Potential Outcomes and Falsifiability

• Supporting outcome: SLC25A51 overexpression rescues supercomplex formation and lowers ROS in high‑glucose or SLC25A51‑knockdown cells, even when PGC‑1α is hyperactive. Inhibition of SLC25A51 abolishes the benefit of ZLN005 on ATP yield despite increased mitochondrial mass.
• Falsifying outcome: Manipulating SLC25A51 levels does not affect supercomplex assembly, ROS, or ATP under any condition, indicating that NAD+ transport is not rate‑limiting for ETC organization.

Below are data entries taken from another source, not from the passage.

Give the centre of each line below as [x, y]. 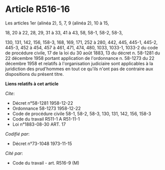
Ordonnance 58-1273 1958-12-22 [47, 108]
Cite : [10, 93]
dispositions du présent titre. [34, 74]
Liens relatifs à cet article [32, 84]
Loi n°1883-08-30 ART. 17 [39, 124]
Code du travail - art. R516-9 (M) [46, 163]
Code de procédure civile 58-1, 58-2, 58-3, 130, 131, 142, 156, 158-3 [82, 114]
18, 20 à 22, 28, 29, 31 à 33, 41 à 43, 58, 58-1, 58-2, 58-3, [64, 32]

• Alternative outcome: Changes in supercomplex assembly correlate solely with alterations in mitochondrial NAD+ consumption (e.g., via complex I activity) rather than import, suggesting that matrix NAD+ utilization, not transport, drives the process.

By directly linking NAD+ compartmentalization to the structural organization of the electron transport chain, this hypothesis moves beyond generic NAD+ supplementation and offers a precise, testable mechanism for optimizing mitochondrial function in metabolic and neurodegenerative contexts.